* [Task instructions]: Among the entries below, take the line with "Find the support" and the line with "Draw a box round each pine tree. In pixels.", and output them and every line between them exactly, with nothing else.

Data extracted from a collection:
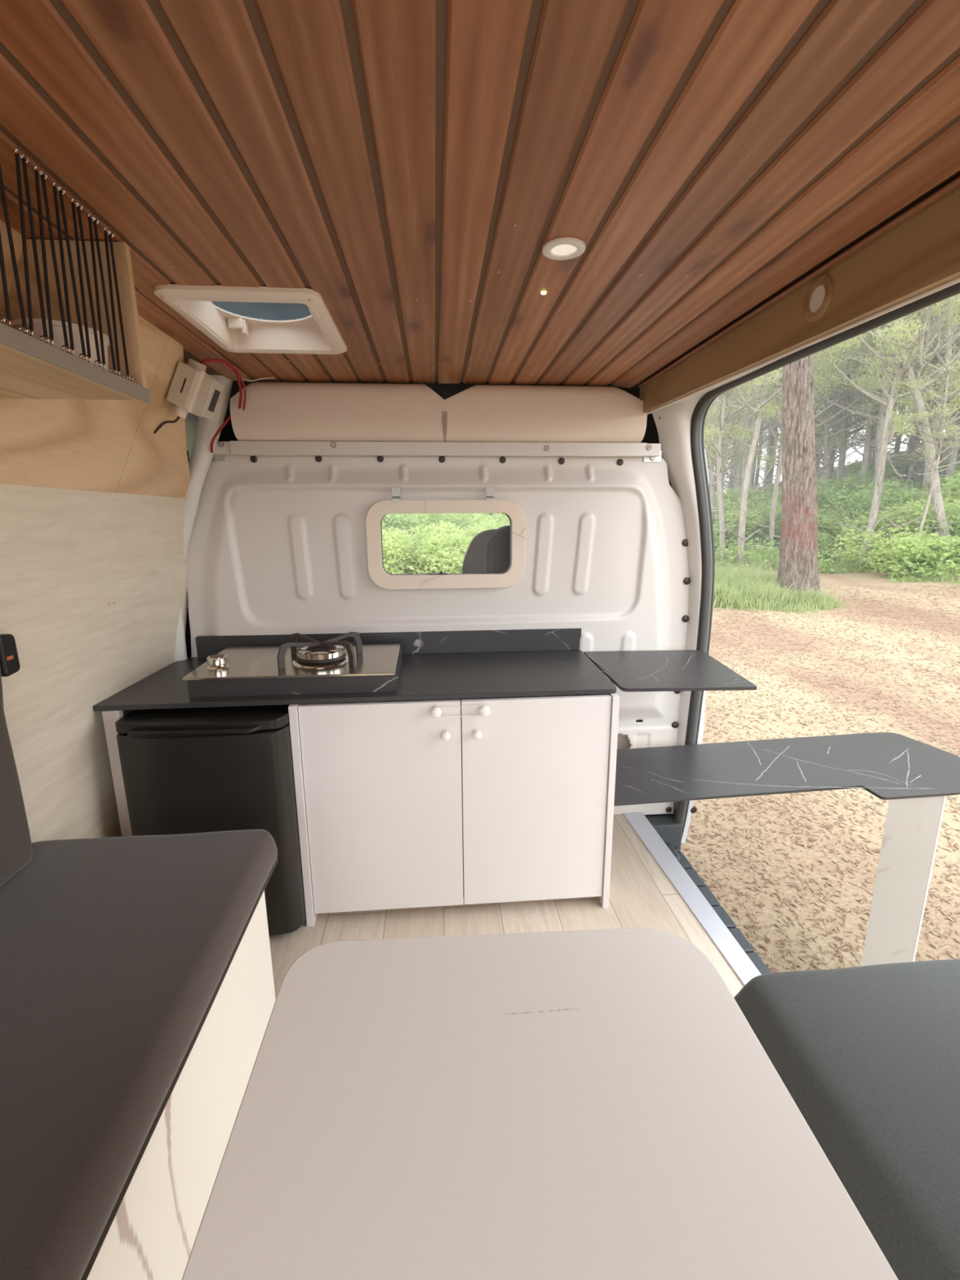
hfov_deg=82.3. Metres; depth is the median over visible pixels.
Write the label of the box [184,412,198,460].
trim
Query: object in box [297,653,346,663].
burner
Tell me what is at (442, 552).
shrub
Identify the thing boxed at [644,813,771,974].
trim
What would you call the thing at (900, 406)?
pine tree
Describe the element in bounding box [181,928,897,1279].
dining table
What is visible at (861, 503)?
shrub
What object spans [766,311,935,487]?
pine tree
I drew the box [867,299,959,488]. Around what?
pine tree
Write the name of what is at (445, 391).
trim
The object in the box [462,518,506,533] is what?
shrub
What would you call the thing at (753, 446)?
pine tree
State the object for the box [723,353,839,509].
pine tree
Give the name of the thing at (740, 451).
pine tree
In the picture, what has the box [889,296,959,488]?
pine tree
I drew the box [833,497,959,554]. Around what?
shrub
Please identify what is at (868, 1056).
seat cushion
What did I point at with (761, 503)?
shrub
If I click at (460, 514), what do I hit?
shrub
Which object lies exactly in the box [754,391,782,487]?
pine tree
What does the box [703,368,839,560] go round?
pine tree
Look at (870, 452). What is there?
pine tree
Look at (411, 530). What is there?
shrub
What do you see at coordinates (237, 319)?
ceiling vent
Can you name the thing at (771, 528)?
pine tree
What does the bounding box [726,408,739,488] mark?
pine tree
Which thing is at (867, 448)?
pine tree
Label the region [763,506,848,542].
shrub
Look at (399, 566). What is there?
undergrowth
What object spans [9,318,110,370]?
plastic tub
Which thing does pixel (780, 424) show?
pine tree
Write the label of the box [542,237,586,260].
recessed light
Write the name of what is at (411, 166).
ceiling
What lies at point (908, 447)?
pine tree
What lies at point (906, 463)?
shrub
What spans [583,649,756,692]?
shelf
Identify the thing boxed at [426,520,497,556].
shrub
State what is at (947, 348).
pine tree
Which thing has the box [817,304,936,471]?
pine tree
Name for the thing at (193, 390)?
switch box
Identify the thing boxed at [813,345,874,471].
pine tree
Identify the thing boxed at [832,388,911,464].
pine tree
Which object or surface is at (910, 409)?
pine tree
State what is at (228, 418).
cable
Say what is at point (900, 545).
shrub
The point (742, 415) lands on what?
pine tree
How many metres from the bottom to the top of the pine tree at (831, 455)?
12.480 m
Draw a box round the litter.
[681,584,959,973]
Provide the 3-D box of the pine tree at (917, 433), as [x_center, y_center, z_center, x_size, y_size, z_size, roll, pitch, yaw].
[15.790,-12.311,19.689,7.168,13.806,8.078,1,13,6]
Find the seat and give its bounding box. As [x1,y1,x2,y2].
[461,524,509,573]
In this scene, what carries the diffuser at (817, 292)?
attached to the ceiling light at (819, 295)
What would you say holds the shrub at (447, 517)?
on the ground
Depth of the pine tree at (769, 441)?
27.74 m
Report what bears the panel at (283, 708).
in the mini fridge
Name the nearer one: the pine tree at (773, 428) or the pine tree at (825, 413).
the pine tree at (825, 413)
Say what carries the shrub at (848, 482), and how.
on the ground
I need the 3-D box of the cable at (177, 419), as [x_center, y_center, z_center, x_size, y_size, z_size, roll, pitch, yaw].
[-0.692,-0.476,1.213,0.059,0.044,0.012,-9,15,-34]
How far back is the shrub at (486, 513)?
16.30 m
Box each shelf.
[0,142,151,402]
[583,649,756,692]
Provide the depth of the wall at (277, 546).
1.60 m
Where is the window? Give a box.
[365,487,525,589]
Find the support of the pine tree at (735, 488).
on the ground
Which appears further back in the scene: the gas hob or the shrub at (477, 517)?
the shrub at (477, 517)
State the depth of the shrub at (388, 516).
13.03 m
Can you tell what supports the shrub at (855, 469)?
on the ground
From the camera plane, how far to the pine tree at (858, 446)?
23.27 m
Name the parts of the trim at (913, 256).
edge trim
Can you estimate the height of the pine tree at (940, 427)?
5.078 m
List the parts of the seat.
backrest
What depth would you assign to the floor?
1.38 m
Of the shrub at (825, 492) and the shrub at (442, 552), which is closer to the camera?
the shrub at (442, 552)
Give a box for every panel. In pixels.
[102,710,132,836]
[124,704,289,723]
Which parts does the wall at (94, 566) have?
oak panel
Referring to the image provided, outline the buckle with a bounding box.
[0,634,20,676]
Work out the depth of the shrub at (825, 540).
15.26 m
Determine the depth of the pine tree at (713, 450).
16.52 m
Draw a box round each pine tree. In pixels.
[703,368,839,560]
[703,395,755,476]
[703,395,768,479]
[703,400,740,481]
[704,392,781,517]
[705,382,782,462]
[705,382,818,488]
[706,327,877,566]
[711,337,874,552]
[713,387,778,493]
[713,437,738,494]
[714,427,768,491]
[718,381,781,488]
[720,385,766,491]
[721,358,818,489]
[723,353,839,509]
[723,378,782,502]
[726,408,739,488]
[742,372,782,494]
[752,396,773,485]
[754,377,858,471]
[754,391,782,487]
[756,337,937,482]
[757,400,782,484]
[760,424,782,481]
[761,330,879,474]
[761,366,864,475]
[764,355,915,479]
[765,403,782,484]
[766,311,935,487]
[766,320,910,478]
[775,317,942,488]
[775,354,821,594]
[812,303,959,489]
[813,296,959,567]
[813,302,956,452]
[813,308,959,506]
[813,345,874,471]
[816,294,959,538]
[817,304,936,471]
[830,307,959,462]
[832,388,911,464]
[845,296,959,491]
[853,386,899,462]
[853,401,924,452]
[856,306,959,478]
[857,300,959,476]
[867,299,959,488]
[879,295,959,420]
[884,337,959,570]
[885,317,959,457]
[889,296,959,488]
[896,330,954,440]
[901,362,930,454]
[911,293,959,362]
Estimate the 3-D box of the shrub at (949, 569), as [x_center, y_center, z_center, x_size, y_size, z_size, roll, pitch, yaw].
[11.624,-2.304,13.048,2.801,1.452,7.658,9,15,36]
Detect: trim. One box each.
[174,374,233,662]
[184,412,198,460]
[185,379,671,657]
[622,812,760,986]
[638,175,959,414]
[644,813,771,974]
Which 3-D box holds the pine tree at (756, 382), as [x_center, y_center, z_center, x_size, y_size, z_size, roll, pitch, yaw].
[13.627,-11.954,27.715,5.045,12.392,5.212,-4,13,-18]
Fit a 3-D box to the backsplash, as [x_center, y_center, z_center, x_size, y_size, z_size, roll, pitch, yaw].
[-0.257,0.009,1.643,1.137,0.068,0.012,-1,13,-4]
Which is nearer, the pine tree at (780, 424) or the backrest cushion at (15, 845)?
the backrest cushion at (15, 845)
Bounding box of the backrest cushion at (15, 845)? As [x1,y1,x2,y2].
[0,667,32,886]
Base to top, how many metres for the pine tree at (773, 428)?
12.512 m
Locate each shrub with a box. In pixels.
[382,513,433,535]
[382,526,471,573]
[382,533,455,573]
[383,524,472,571]
[383,525,429,554]
[384,513,435,536]
[389,513,475,533]
[411,512,491,528]
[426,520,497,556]
[437,517,497,529]
[444,522,498,546]
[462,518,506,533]
[464,512,510,528]
[479,512,504,519]
[712,498,735,534]
[712,508,780,547]
[712,512,737,546]
[712,526,726,546]
[713,486,778,507]
[714,488,766,502]
[716,494,782,537]
[724,506,824,546]
[747,486,782,507]
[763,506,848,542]
[767,488,853,513]
[777,486,862,524]
[817,466,859,483]
[817,469,874,492]
[817,469,888,486]
[817,470,909,515]
[817,508,867,540]
[817,531,861,560]
[823,480,928,532]
[827,471,914,486]
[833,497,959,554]
[833,525,959,574]
[834,457,906,483]
[869,474,958,508]
[884,448,959,483]
[884,452,959,487]
[894,504,959,547]
[903,469,959,517]
[929,492,959,506]
[937,459,959,487]
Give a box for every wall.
[0,220,190,843]
[186,440,690,815]
[673,352,793,404]
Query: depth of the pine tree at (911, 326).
13.09 m
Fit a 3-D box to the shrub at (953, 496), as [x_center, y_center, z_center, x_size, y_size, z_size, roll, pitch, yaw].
[13.043,-3.385,14.341,2.418,1.302,2.743,-7,14,-28]
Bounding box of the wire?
[232,373,274,381]
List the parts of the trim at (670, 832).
corner plate
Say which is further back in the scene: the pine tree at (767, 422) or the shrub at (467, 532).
the pine tree at (767, 422)
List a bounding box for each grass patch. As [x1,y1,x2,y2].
[712,558,831,612]
[760,597,820,614]
[773,585,857,611]
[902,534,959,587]
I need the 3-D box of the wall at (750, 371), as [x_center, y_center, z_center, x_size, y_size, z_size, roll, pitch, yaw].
[0.696,0.174,0.513,0.260,1.590,2.310,-1,13,-4]
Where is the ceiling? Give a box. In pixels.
[0,0,959,387]
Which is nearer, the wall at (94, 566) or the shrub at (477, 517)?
the wall at (94, 566)
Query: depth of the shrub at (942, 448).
19.94 m
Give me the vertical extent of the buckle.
0.070 m
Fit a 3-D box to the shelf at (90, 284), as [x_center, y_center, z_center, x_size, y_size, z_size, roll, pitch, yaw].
[-0.527,-0.272,0.035,0.246,0.198,1.470,-1,13,-4]
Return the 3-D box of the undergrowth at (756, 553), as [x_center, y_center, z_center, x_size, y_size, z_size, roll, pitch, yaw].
[13.795,-5.826,20.290,21.492,5.302,25.128,-10,16,-36]
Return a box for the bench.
[86,890,275,1279]
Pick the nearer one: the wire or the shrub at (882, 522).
the wire
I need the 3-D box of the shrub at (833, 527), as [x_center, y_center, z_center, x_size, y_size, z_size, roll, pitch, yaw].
[11.334,-3.430,16.884,2.997,1.206,2.873,2,13,11]
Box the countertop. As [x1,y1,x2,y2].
[93,627,616,711]
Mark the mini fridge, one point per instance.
(211, 769)
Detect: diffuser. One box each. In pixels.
[551,244,577,255]
[809,284,825,313]
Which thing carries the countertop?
on the base cabinet
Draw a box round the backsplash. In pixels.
[195,627,581,659]
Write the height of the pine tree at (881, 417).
10.007 m
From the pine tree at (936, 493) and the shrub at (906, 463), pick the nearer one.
the pine tree at (936, 493)
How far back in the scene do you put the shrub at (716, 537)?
15.99 m
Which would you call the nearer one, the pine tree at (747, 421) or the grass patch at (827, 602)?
the grass patch at (827, 602)
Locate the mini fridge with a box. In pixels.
[115,704,306,935]
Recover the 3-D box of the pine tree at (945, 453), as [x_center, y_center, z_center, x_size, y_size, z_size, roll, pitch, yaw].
[14.894,-8.803,17.067,6.734,13.060,7.406,-5,13,-19]
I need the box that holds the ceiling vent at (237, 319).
[153,284,346,354]
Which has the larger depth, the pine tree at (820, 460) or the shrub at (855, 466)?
the pine tree at (820, 460)
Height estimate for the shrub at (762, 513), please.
1.504 m
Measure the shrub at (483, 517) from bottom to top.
1.129 m
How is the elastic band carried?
attached to the base cabinet
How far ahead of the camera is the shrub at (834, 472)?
22.78 m
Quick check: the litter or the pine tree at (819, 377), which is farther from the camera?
the pine tree at (819, 377)
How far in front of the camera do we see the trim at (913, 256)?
0.77 m
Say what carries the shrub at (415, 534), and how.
on the ground
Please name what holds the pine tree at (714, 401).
on the ground
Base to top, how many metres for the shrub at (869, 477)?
1.160 m
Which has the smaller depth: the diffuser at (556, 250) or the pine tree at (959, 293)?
the diffuser at (556, 250)
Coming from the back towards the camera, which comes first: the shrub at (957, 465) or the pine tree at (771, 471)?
the pine tree at (771, 471)
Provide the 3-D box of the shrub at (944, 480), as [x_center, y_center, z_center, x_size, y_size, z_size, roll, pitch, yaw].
[13.881,-4.223,16.859,2.656,1.562,3.279,-11,16,-40]
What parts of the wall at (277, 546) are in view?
head rail, panel
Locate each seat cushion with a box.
[0,829,278,1279]
[733,958,959,1279]
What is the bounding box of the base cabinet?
[288,693,619,926]
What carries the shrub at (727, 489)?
on the ground
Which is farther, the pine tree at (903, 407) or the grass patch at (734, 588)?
the pine tree at (903, 407)
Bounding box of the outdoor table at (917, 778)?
[613,732,959,966]
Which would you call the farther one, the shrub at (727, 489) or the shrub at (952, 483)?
the shrub at (727, 489)
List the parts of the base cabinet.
panel, door, knob, knob, knob, knob, door, panel
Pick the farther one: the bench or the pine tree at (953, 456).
the pine tree at (953, 456)
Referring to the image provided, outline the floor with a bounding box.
[269,813,743,998]
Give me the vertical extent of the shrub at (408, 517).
1.270 m
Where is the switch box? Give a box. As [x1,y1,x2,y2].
[165,358,224,420]
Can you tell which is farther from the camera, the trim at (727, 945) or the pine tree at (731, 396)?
the pine tree at (731, 396)
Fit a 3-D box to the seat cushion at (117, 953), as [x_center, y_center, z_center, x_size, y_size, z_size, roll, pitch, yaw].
[-0.555,0.571,0.266,0.463,0.073,1.602,-1,13,-4]
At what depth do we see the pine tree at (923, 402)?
36.77 m
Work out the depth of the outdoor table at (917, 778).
1.52 m
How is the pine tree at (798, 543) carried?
on the ground
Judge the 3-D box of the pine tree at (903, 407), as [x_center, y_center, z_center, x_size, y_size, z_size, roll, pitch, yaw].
[17.820,-11.855,22.455,6.030,11.873,5.977,-10,16,-38]
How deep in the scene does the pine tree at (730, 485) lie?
31.54 m
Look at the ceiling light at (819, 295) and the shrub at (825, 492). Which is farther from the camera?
the shrub at (825, 492)
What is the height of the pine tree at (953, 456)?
12.513 m
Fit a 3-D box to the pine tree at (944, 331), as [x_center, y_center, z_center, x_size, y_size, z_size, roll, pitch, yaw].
[20.357,-12.749,24.109,7.343,13.747,8.052,-4,13,-15]
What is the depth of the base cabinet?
1.32 m
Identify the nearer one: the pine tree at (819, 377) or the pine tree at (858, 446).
the pine tree at (858, 446)
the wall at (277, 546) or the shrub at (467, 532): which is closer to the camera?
the wall at (277, 546)
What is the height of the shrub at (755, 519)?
1.425 m
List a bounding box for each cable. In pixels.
[153,416,180,434]
[200,359,246,409]
[210,414,231,453]
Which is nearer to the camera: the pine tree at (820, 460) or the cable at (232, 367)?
the cable at (232, 367)
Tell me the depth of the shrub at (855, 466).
21.24 m
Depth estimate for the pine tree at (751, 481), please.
26.00 m
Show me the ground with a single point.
(854, 580)
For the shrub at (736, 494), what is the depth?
21.85 m
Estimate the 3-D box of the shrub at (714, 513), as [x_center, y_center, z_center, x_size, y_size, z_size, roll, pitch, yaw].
[7.253,-3.785,18.677,3.254,1.418,3.691,-3,13,-10]
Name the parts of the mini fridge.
handle
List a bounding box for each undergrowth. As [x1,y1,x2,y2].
[385,559,460,573]
[713,448,959,582]
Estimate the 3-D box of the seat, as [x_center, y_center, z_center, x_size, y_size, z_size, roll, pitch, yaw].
[0.173,0.028,2.425,0.519,1.052,0.520,-1,13,-4]
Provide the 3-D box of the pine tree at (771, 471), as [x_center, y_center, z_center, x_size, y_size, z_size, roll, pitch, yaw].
[17.605,-15.028,30.974,6.460,12.196,6.245,-12,17,-42]
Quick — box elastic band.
[428,705,490,717]
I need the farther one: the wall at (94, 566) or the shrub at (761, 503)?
the shrub at (761, 503)
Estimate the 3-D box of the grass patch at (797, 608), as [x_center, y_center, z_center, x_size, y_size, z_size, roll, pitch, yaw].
[5.008,-0.605,9.085,0.980,0.218,1.204,-1,13,-4]
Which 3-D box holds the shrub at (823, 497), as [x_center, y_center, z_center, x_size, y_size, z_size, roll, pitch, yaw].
[11.850,-4.519,19.066,3.188,1.479,2.582,3,13,13]
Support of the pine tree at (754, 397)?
on the ground
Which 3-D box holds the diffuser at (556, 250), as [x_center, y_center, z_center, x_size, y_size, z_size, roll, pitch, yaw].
[0.115,-0.535,0.750,0.036,0.002,0.036,-9,15,-35]
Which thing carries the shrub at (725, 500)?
on the ground
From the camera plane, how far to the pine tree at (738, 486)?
26.64 m
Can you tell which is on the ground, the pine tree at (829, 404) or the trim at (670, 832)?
the pine tree at (829, 404)
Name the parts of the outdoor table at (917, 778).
leg
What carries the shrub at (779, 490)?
on the ground
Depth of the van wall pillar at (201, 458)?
1.46 m
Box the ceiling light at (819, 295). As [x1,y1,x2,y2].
[803,275,833,322]
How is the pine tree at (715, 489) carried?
on the ground
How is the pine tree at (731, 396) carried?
on the ground
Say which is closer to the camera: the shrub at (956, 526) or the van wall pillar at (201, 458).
the van wall pillar at (201, 458)
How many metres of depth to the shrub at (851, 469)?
20.97 m
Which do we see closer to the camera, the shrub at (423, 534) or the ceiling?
the ceiling
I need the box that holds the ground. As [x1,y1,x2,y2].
[680,450,959,973]
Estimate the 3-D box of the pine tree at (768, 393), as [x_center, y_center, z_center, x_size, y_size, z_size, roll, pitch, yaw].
[10.181,-9.578,19.280,5.476,11.357,5.296,-1,13,-4]
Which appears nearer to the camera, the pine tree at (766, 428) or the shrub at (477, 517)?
the shrub at (477, 517)
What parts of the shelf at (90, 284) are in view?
elastic cord, elastic cord, elastic cord, elastic cord, elastic cord, elastic cord, elastic cord, board, elastic cord, panel, elastic cord, elastic cord, elastic cord, elastic cord, elastic cord, elastic cord
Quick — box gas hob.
[182,631,402,697]
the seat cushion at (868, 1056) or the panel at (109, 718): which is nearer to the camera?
the seat cushion at (868, 1056)

* [Response below]:
Find the support of the pine tree at (735, 488).
on the ground
Which appears further back in the scene: the gas hob or the shrub at (477, 517)?
the shrub at (477, 517)
State the depth of the shrub at (388, 516).
13.03 m
Can you tell what supports the shrub at (855, 469)?
on the ground
From the camera plane, how far to the pine tree at (858, 446)?
23.27 m
Name the parts of the trim at (913, 256).
edge trim
Can you estimate the height of the pine tree at (940, 427)?
5.078 m
List the parts of the seat.
backrest
What depth would you assign to the floor?
1.38 m
Of the shrub at (825, 492) and the shrub at (442, 552), which is closer to the camera?
the shrub at (442, 552)
Give a box for every panel. In pixels.
[102,710,132,836]
[124,704,289,723]
Which parts does the wall at (94, 566) have?
oak panel
Referring to the image provided, outline the buckle with a bounding box.
[0,634,20,676]
Work out the depth of the shrub at (825, 540).
15.26 m
Determine the depth of the pine tree at (713, 450).
16.52 m
Draw a box round each pine tree. In pixels.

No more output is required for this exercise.